*** DATA RECORDS ***
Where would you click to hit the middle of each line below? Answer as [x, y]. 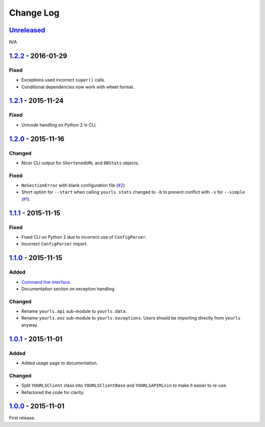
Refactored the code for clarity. [53, 392]
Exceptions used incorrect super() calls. [63, 80]
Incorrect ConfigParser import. [54, 244]
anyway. [30, 325]
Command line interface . [46, 282]
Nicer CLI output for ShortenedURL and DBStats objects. [80, 163]
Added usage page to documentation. [60, 363]
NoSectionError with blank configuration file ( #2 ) [73, 185]
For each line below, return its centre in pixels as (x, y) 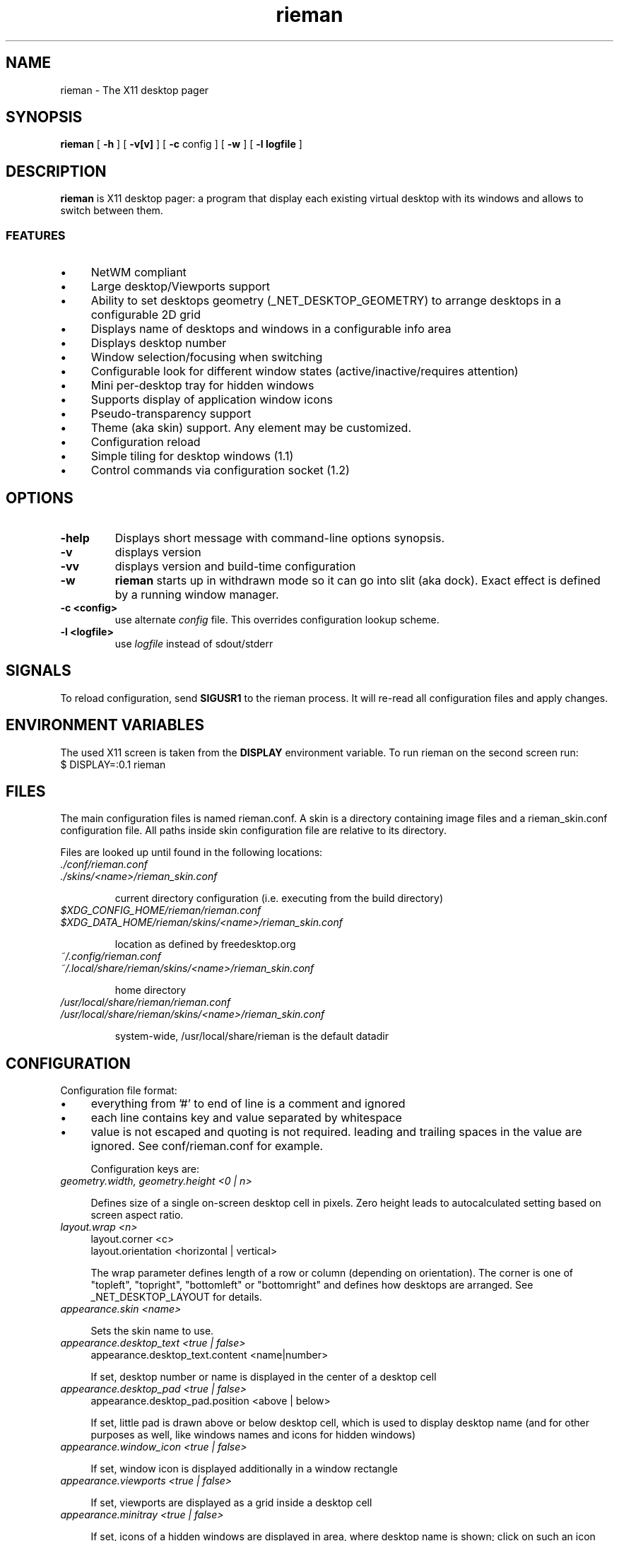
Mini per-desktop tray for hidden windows (202, 386)
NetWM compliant (138, 273)
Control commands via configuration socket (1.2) (220, 470)
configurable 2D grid (146, 315)
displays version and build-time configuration (235, 566)
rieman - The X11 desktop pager (135, 90)
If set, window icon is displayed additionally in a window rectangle (244, 1469)
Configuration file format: (119, 1091)
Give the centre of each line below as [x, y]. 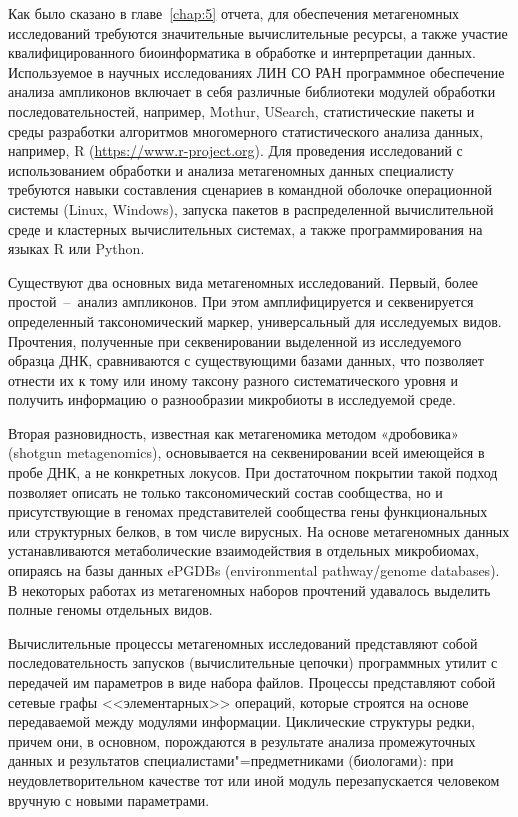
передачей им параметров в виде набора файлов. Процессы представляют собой [252, 682]
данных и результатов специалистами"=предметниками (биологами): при [231, 760]
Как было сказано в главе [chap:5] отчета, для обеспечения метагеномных [234, 13]
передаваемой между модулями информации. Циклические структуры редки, [241, 721]
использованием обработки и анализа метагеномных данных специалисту [231, 169]
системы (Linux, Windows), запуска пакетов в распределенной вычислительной [251, 208]
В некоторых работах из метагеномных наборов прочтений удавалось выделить [249, 589]
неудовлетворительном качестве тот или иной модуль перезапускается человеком [254, 779]
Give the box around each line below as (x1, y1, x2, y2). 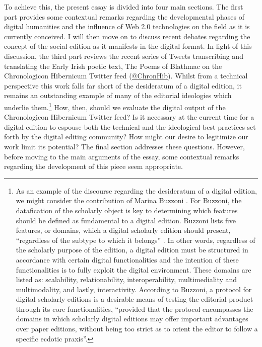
***
GOAL OF THE EXERCISE
Leave out the pictures and print every line of the data exactly.

OUTPUT OF THE TASK
Where would you click to hit the middle of each line below? Answer as [x, y]. 
Refactored the code for clarity. [53, 392]
Exceptions used incorrect super() calls. [63, 80]
Incorrect ConfigParser import. [54, 244]
anyway. [30, 325]
Command line interface . [46, 282]
Nicer CLI output for ShortenedURL and DBStats objects. [80, 163]
Added usage page to documentation. [60, 363]
NoSectionError with blank configuration file ( #2 ) [73, 185]
For each line below, return its centre in pixels as (x, y) 
Mini per-desktop tray for hidden windows (202, 386)
NetWM compliant (138, 273)
Control commands via configuration socket (1.2) (220, 470)
configurable 2D grid (146, 315)
displays version and build-time configuration (235, 566)
rieman - The X11 desktop pager (135, 90)
If set, window icon is displayed additionally in a window rectangle (244, 1469)
Configuration file format: (119, 1091)
Give the centre of each line below as [x, y]. 
передачей им параметров в виде набора файлов. Процессы представляют собой [252, 682]
данных и результатов специалистами"=предметниками (биологами): при [231, 760]
Как было сказано в главе [chap:5] отчета, для обеспечения метагеномных [234, 13]
передаваемой между модулями информации. Циклические структуры редки, [241, 721]
использованием обработки и анализа метагеномных данных специалисту [231, 169]
системы (Linux, Windows), запуска пакетов в распределенной вычислительной [251, 208]
В некоторых работах из метагеномных наборов прочтений удавалось выделить [249, 589]
неудовлетворительном качестве тот или иной модуль перезапускается человеком [254, 779]
Give the box around each line below as (x1, y1, x2, y2). 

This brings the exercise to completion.